May I just, in a couple of minutes left, ask for the slide to go up-- Admiral Haney’s slide – and leave you with just three thoughts here.

So, if you take my argument that the red theory of victory – it comes in the spirit of both Clausewitz and Sun Tzu, the main competition, is over there left of boom.  I mean, Putin, Xi Jinping, and which leader is he now?  Dear or Great?


DR. ROBERTS:  Are pressing, with confidence, their theories of victory in phase zero, and they’re heavily using information strategies and propaganda strategies, to shape the information and decision environment.  That game is underway.

The common picture most people have, in my experience, of a regional nuclear conflict, is that it would escalate, escalate, and then come to the nuclear piece, which is the exclamation point at the end.  There is some crossing of our red line in our nuclear declaratory policy by the regional aggressor.  We bash them in an exchange with nuclear weapons, it’s messy, ugly, and over.

And, in the kind of scenarios I’m thinking about and that they are writing about, those nuclear acts may come much earlier in the game.  They may be single punctuation marks in a long story line.

We can’t gauge when North Korea might calculate that its survival -- when regime survival is in question.  Our picture suggests it’s at the end of the day.  But, what if the opening day of the war was, as they perceive, regime survival at stake?

I have tried to focus on how they think about getting us to take the off ramps.
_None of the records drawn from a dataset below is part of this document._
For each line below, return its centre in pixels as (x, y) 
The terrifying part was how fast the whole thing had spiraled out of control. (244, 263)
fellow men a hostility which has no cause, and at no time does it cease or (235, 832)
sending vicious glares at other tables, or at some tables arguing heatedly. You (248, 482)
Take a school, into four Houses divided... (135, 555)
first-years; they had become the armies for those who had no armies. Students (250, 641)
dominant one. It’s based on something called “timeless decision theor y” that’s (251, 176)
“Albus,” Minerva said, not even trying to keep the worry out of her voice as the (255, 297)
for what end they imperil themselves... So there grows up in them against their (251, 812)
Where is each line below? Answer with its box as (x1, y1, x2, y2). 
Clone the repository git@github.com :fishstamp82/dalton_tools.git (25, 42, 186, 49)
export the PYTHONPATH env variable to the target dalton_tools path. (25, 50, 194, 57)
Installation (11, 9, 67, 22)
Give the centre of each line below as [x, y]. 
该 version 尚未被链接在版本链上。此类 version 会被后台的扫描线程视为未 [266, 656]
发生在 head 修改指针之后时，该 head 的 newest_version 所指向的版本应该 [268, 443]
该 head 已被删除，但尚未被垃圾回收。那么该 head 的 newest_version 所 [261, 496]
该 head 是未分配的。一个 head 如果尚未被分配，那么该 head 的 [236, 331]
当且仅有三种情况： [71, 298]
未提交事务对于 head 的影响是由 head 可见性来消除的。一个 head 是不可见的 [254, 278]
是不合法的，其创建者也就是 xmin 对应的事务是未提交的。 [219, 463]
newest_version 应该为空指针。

They have to have a theory for themselves that we’re going to take the off ramps, in an escalating conflict.

Two more points.  We closely associate, in our mental picture of this map, their nuclear deployment, our nuclear response, and end game.  What if, at the conventional level of war, we’re three days away from victory?  Their effort is a last-gasp effort to de-escalate, on their terms.  Is it clearly the case that we should retaliate with a nuclear weapon?  What if it’s six days?  What if it’s a week?  What if it’s a month?  Is it automatically in our interest to retaliate by nuclear means to a nuclear attack?

And I think there are cases where it is and I think there are cases where it clearly isn’t, and I think there are plenty in the middle.

The final point is that we’ve talked about this as a problem of extended deterrence, and I think, for most of the American nuclear community, central deterrence remains the main thing, and extended deterrence is the footnote.  In this world, extended deterrence is the main thing and simple deterrence is the footnote if it goes really bad.

And we have historically, simply extended the terms, provided they guaranteed for our allies, and then the associated capabilities.

In this world, we’re trying to build regional deterrence architectures, in which our allies contribute significantly to that capability toolkit.  They contribute missile defenses.  They contribute conventional strike.  They contribute resilience in cyber and space.  And they contribute, in Europe, to the nuclear posture of NATO, and to the hosting of American forces.

This lends credibility to our posture, but it invites many, many complications.  You have already heard a number of them this morning.  Allies are expressing concern that our extended nuclear deterrent lacks certain capabilities that they would value. Sugio mentioned one, a capacity to survive, despite China’s rapidly-growing conventional strike capability, and then there are others.

These are uncomfortable questions for us, because we, as a nuclear community, have largely written out the extended deterrent.  We wouldn’t have the capabilities uniquely associated with extended deterrence.

So, with that, let me hope I’ve given you some “food for thought.”  Theories of victory is a general way to think about this problem set.  A “red theory” that appears well developed and fairly confidently expressed today, a blue theory that’s coming together, a set of theories that we hope never get put to test in war, because some of them are built on some pretty flimsy assumptions, but that are being tested real time today in the regional settings in Europe and Asia.

With that, let me thank you for your attention.  Buy my book early and often and thank you all.